Multi‐scale models attempt to obviate scale mismatches through iteratively modelling patterns at varying grain sizes (Fig. \ref{fig:multiscale-modeling}a). One key innovation of the multi‐scale modelling approach was to leverage intermediate‐scale data sources that capture the extent‐wide variation in EO features, which is difficult to cover with field plots alone. For example, \cite{Baccini2012-ow} developed a benchmark map of pantropical aboveground biomass using a multi‐scale model, a network of field plots, discrete spaceborne lidar data ($4,900\, m^2$) and continuous, coarse grain EO ($0.25\, km^2$; Fig. \ref{fig:multiscale-modeling}b). First, they calibrated an allometric model using biomass plots coincident with lidar‐derived tree height data \textit{sensu} \cite{Chave2005-rs}. Next, they applied this model to all tree height measurements, creating a discrete, global biomass map. Finally, they modelled biomass continuously using a regression tree model, with lidar‐derived biomass as the response and EO data on climate, topography and ecosystem function as the environmental features. Their final map of aboveground biomass served as a benchmark for global carbon monitoring \cite{Ciais2014-rb}.

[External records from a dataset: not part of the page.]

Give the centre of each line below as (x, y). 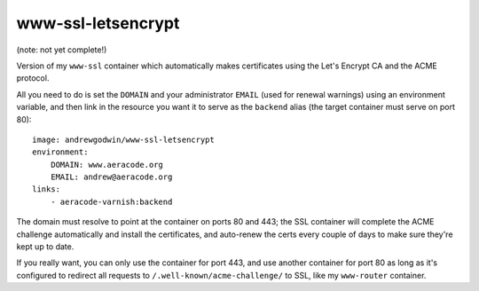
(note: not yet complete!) (62, 50)
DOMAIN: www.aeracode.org (107, 165)
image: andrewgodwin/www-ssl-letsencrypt (123, 139)
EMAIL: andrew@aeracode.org (111, 177)
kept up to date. (45, 247)
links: (47, 189)
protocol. (33, 78)
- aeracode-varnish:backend (111, 201)
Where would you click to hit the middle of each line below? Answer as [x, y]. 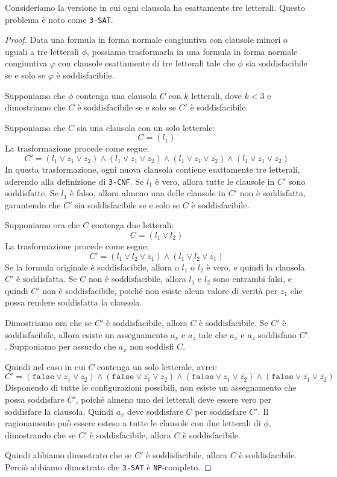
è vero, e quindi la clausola [256, 267]
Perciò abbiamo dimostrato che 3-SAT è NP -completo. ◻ [108, 466]
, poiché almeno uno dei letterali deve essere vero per [173, 399]
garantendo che [33, 204]
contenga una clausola [117, 95]
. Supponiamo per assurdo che [61, 346]
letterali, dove [216, 95]
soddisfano [277, 334]
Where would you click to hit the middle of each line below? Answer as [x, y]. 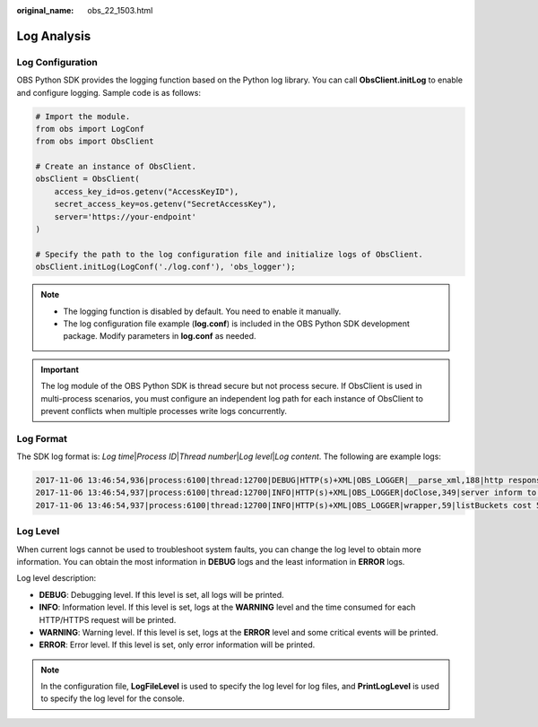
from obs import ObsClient [95, 142]
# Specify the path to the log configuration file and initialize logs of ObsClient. [229, 254]
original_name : [45, 10]
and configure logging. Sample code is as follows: [109, 92]
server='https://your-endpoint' [126, 216]
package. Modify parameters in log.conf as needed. [160, 336]
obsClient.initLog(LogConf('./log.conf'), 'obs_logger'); [165, 267]
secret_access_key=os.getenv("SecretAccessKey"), [165, 204]
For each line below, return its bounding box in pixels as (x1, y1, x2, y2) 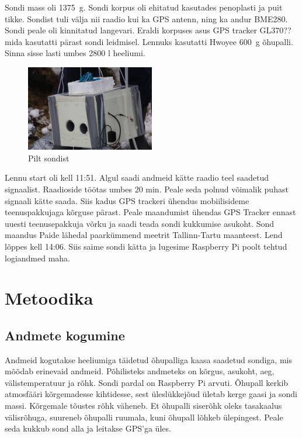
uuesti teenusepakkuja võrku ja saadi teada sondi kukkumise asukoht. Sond (5, 217, 274, 229)
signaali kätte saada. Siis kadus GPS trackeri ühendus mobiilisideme (5, 194, 249, 206)
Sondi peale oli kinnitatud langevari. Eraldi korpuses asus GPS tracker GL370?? (5, 24, 291, 36)
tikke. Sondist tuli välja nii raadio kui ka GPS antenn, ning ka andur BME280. (5, 12, 288, 25)
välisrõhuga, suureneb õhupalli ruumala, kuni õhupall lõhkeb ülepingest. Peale (5, 411, 283, 423)
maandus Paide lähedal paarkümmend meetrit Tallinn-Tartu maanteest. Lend (5, 229, 283, 241)
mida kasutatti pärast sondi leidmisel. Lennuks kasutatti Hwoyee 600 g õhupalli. (5, 35, 293, 47)
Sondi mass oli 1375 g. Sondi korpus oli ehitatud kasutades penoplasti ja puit (5, 1, 283, 13)
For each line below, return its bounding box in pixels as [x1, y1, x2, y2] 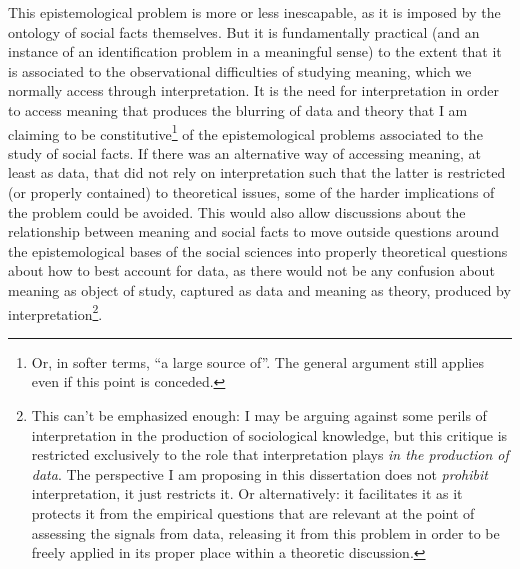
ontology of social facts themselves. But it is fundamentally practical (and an [8, 21, 480, 42]
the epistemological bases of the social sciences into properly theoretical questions [8, 240, 508, 261]
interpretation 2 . [8, 300, 103, 324]
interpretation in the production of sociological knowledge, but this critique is [31, 424, 508, 445]
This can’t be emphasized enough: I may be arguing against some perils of [31, 405, 487, 425]
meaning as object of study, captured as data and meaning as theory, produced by [8, 279, 511, 300]
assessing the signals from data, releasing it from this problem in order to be [31, 522, 500, 543]
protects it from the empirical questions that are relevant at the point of [31, 502, 475, 523]
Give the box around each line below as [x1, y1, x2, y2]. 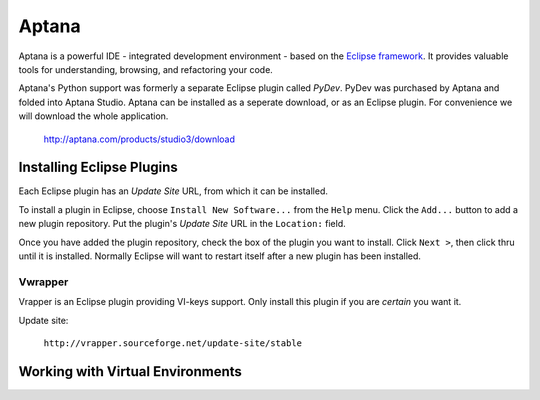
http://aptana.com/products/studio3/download [43, 133, 235, 145]
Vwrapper [18, 275, 69, 289]
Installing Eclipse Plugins [18, 159, 179, 176]
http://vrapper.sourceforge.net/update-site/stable [43, 337, 303, 349]
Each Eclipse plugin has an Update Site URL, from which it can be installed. [18, 185, 329, 197]
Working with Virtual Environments [18, 363, 242, 380]
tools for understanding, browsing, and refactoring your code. [18, 63, 274, 75]
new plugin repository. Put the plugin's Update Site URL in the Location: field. [18, 218, 347, 230]
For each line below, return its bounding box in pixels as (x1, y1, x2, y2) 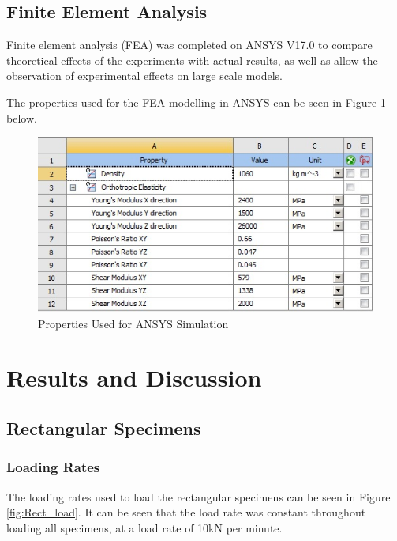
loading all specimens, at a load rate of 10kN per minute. (6, 519, 283, 535)
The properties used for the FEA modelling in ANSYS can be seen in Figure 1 (6, 93, 386, 110)
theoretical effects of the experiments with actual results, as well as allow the (6, 51, 378, 68)
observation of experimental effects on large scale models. (6, 67, 283, 84)
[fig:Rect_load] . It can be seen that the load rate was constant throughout (6, 504, 366, 520)
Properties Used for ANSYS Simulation (38, 315, 229, 331)
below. (6, 109, 37, 126)
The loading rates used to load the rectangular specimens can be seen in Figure (6, 488, 391, 505)
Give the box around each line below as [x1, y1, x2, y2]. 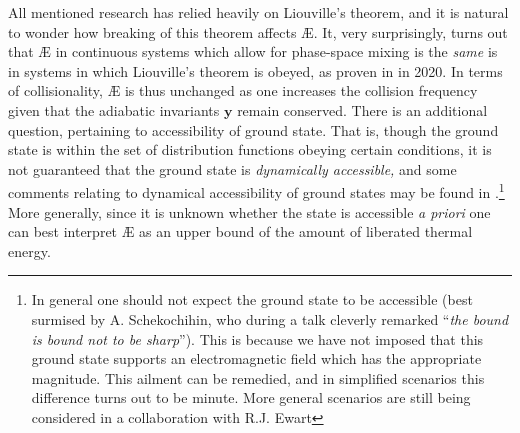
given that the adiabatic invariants [8, 99, 220, 120]
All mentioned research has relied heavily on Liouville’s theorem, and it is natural [8, 2, 509, 22]
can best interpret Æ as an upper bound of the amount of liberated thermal [8, 221, 473, 242]
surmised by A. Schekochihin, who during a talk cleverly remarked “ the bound [31, 308, 509, 329]
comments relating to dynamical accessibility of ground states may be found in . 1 [8, 179, 505, 202]
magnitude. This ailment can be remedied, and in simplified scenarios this [31, 367, 485, 388]
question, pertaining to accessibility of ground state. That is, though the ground [8, 119, 499, 140]
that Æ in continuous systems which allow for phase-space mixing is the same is [8, 41, 498, 62]
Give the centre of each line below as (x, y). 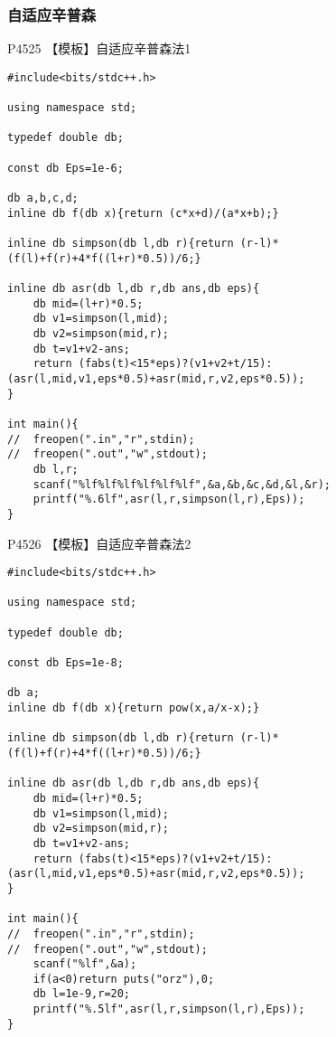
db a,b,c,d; (43, 198)
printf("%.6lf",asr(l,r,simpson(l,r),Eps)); (169, 500)
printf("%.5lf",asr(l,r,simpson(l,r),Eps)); (169, 1009)
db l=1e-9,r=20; (82, 994)
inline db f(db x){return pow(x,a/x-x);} (134, 708)
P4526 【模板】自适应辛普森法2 (99, 543)
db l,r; (56, 469)
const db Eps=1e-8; (65, 663)
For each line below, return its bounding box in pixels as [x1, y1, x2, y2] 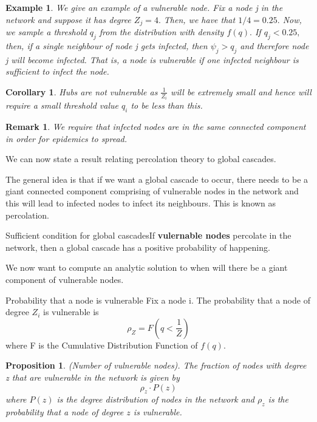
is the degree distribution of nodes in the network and [56, 393, 254, 406]
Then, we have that [163, 13, 236, 26]
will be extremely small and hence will [171, 85, 312, 98]
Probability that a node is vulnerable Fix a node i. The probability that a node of [5, 293, 310, 306]
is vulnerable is [43, 305, 99, 318]
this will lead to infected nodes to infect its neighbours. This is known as [5, 197, 276, 209]
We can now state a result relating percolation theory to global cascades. [5, 152, 276, 165]
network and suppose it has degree [5, 13, 131, 26]
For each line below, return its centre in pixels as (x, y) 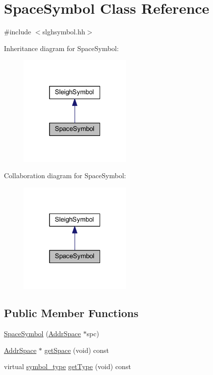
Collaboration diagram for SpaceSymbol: (65, 175)
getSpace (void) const (77, 350)
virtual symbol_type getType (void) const (67, 366)
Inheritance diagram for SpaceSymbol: (61, 48)
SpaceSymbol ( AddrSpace (42, 334)
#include (18, 32)
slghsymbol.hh (64, 32)
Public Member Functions (71, 313)
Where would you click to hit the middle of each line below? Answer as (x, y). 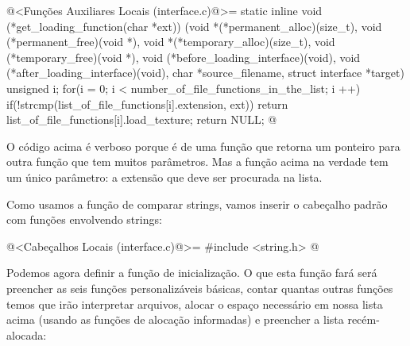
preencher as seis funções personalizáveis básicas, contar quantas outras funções (200, 288)
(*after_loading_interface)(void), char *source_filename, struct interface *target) (205, 73)
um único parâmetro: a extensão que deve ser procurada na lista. (164, 177)
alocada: (27, 334)
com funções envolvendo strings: (84, 219)
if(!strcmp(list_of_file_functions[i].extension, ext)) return (147, 104)
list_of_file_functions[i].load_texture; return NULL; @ (142, 119)
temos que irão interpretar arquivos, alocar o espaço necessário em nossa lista (195, 304)
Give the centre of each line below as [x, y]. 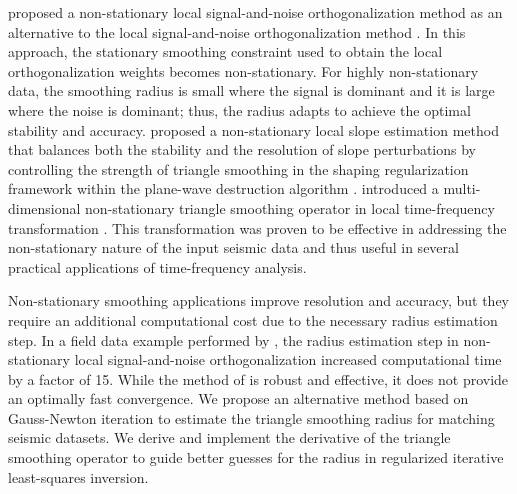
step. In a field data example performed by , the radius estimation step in [233, 339]
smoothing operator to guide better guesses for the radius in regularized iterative [256, 457]
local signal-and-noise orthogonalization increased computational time [288, 359]
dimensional [44, 207]
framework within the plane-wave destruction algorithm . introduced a [223, 188]
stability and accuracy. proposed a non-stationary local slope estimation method [253, 129]
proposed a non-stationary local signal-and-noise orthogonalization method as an [255, 12]
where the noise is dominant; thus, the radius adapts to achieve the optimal [239, 109]
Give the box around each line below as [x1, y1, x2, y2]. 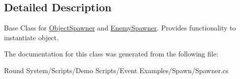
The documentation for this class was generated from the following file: [4, 49, 218, 59]
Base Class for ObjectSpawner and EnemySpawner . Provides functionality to [4, 23, 236, 33]
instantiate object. [4, 32, 59, 42]
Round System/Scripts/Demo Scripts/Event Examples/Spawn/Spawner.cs [4, 65, 229, 75]
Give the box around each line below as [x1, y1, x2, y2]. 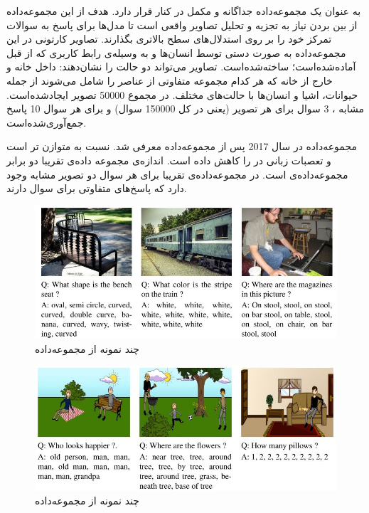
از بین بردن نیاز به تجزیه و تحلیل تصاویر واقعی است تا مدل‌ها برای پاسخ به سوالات [6, 17, 358, 32]
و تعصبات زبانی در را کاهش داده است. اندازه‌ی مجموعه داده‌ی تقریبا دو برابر [6, 152, 331, 167]
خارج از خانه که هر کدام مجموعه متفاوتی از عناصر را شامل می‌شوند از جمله [6, 73, 333, 88]
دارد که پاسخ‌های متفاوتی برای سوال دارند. [6, 181, 187, 196]
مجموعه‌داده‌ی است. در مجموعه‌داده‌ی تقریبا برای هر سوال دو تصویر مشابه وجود [6, 166, 348, 181]
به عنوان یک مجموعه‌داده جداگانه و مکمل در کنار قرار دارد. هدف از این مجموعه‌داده [6, 4, 361, 18]
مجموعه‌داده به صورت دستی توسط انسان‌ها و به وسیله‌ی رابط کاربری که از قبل [6, 45, 346, 60]
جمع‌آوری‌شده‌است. [6, 115, 87, 129]

Multi‐scale models have also been used to monitor temporal changes using intermediate‐scale EO, overcoming some of the challenges highlighted by \cite{Fisher2008-sm} and \cite{Marvin2014-ms}. For example, \cite{Baccini2017-zk} assessed temporal patterns of change in aboveground biomass using EO measurements of forest growth, disturbance and deforestation. Intermediate‐scale disturbance measurements were essential for capturing the magnitude of change: their results revealed that disturbance accounts for nearly 70\% of forest emissions, and that the Earth's tropical forests are now a net source of carbon to the atmosphere. Considering how little is known about the rate, magnitude and direction of global biodiversity change \cite{Pereira2012-vm,mcgill2015fifteen}, I expect these multi‐scale analyses will prove essential for settling debates over other key knowledge gaps \cite{vellend2013global, Gonzalez2016-gh}. These analyses have also proven useful for mapping patterns that have been difficult to directly measure with publicly-accessible EO data: species traits.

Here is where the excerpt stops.